Hi Guys, thanks for the help
The battery was showing 'green' before we set off

I did unfortunately let it get flat a month or so ago, would this damage it, I did check fluids inside when I put a charger on and it appeared to recharge ok, the battery is not that old, about 18 months.

I don't have a multimeter, if I borrow one what should the meter say and should it be when the engines running, on charge or just static.

I will try the tv plugged into the cigar lighter as this is the vans battery and see if that runs it, good idea?

Any help gratfully received as electrics go straight over my head

David


----------



## 88724 (May 9, 2005)

Hi David

with the additional clues, I would say that the battery is dead, what you saw before set off is most likely little more than surface charge (like fools gold, no substance)

Forget the meter for now, hook up and see what happens, green light?, interior lights brighten? 

Same question but with Just engine running (hook up off)

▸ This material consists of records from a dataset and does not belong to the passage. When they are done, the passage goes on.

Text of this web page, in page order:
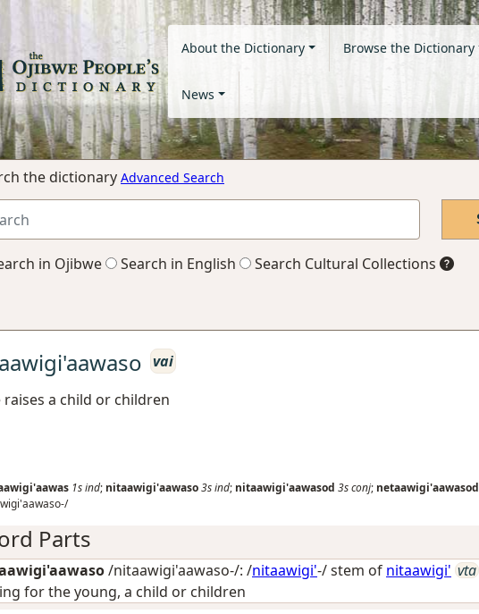
About the Dictionary Browse the Dictionary
News
the dictionary Advanced Search
in Ojibwe Search in English Search Cultural Collections
vai
raises a child or children
1sind; nitaawigi'aawaso3sind; nitaawigi'aawasod 3sconj; netaawigi'aawasod
Parts
/nitaawigi'aawaso-/: /nitaawigi'-/ stem of nitaawigi' vta
for the young, a child or children
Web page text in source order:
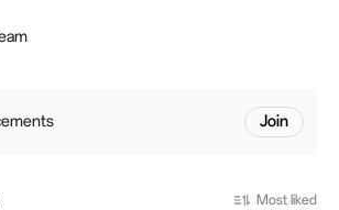
Join
Most liked
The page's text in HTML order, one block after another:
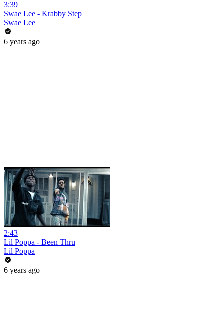
3:39
Swae Lee - Krabby Step
Swae Lee
6 years ago
2:43
Lil Poppa - Been Thru
Lil Poppa
6 years ago
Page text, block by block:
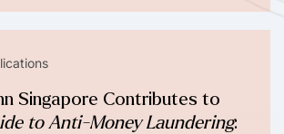
Singapore Contributes to
to Anti-Money Laundering:
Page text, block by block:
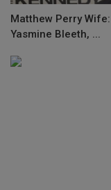
Matthew Perry
Yasmine Bleeth, ...
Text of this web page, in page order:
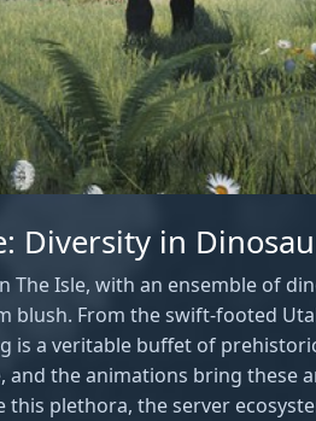
Diversity in
The Isle, with an ensemble of
blush. From the swift-footed
is a veritable buffet of
and the animations bring these
this plethora, the server
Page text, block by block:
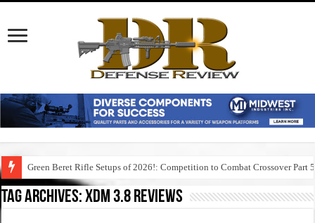
Green Beret Rifle Setups of 2026!: Competition to Combat Crossover Part 5
Tag Archives:xdm 3.8 reviews
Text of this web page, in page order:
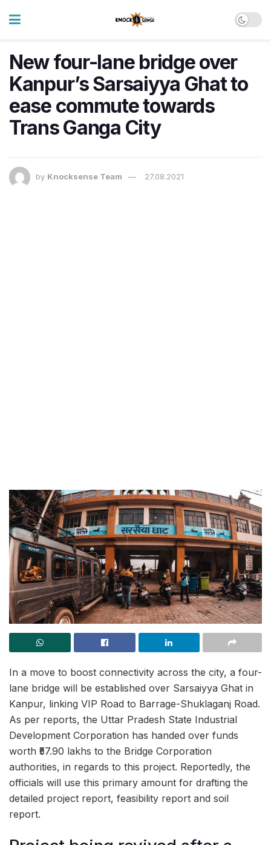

Forget TV trials for now, sort out one thing at a time.


----------



## solentviews (May 9, 2005)

Interested in this thread! Have just brought motorhome home to top up and check everything prior to using for the season. Have had a fairly new battery (110 amp bought last summer) that has been on charge with a CTEK charger for sometime. Swopped with battery in motorhome and proceeded to check everything. All normal services worked well and as they should. However when I tried the TV on 12 volt it went straight into sleep mode. Previously have wired the 12V socket direct from the battery through a fuse and it has largely worked fine. Checked connections and they appear OK. Thought I would try TV through newly acquired 300w invertor. Connected invertor to battery and TV worked fine, however, charge indicator went down to off, lights were very dim, TV continued to work! Checked battery with multimeter prior to installing in motorhome and it was about 12.8, checked again after problem and it was 12.4. Having little knowledge in this area am at a loss as to where to start checking.
Any advice will be gratefully received.
Thankyou
Ian


----------



## DABurleigh (May 9, 2005)

Ian,

Sounds like you have poor connection(s) in your internal wiring from leisure batteries to equipment.

Dave


----------



## 88724 (May 9, 2005)

TV problem sounds like voltage drop

To check this out measure voltage at battery and then emmediately sheck at 12v TV socket.

Via invertor I am guessing you used the Cab ciggy socket?

What model Ctek?


----------



## solentviews (May 9, 2005)

Have just switched mains off and taken readings. It was 12.87 at the battery and 12.92 at the 12v socket. This surprised me as I expected the socket to be lower. Tried this 3 times with similiar readings. 
Via invertor was direct from leisure battery with crocodile clips.

CTEK Multi XS 3600

Will take readings again in and hour.

Ian


----------



## 88724 (May 9, 2005)

Hi Ian

Thats real twilight zone stuff, voltage gain??


----------



## solentviews (May 9, 2005)

Thought thats what you'd say. Have ordered another cheap multimeter from ebay so will check readings again in a few days.
Last reading just taken was 12.73 at battery and 12.75 at socket!!!!!
Ian


----------



## 88884 (May 10, 2005)

Further to my request for information last week, I checcked the battery this morning (albeit it hasn't been on charge all week since last weekend, but also hasn't been used and the reading was 11.44.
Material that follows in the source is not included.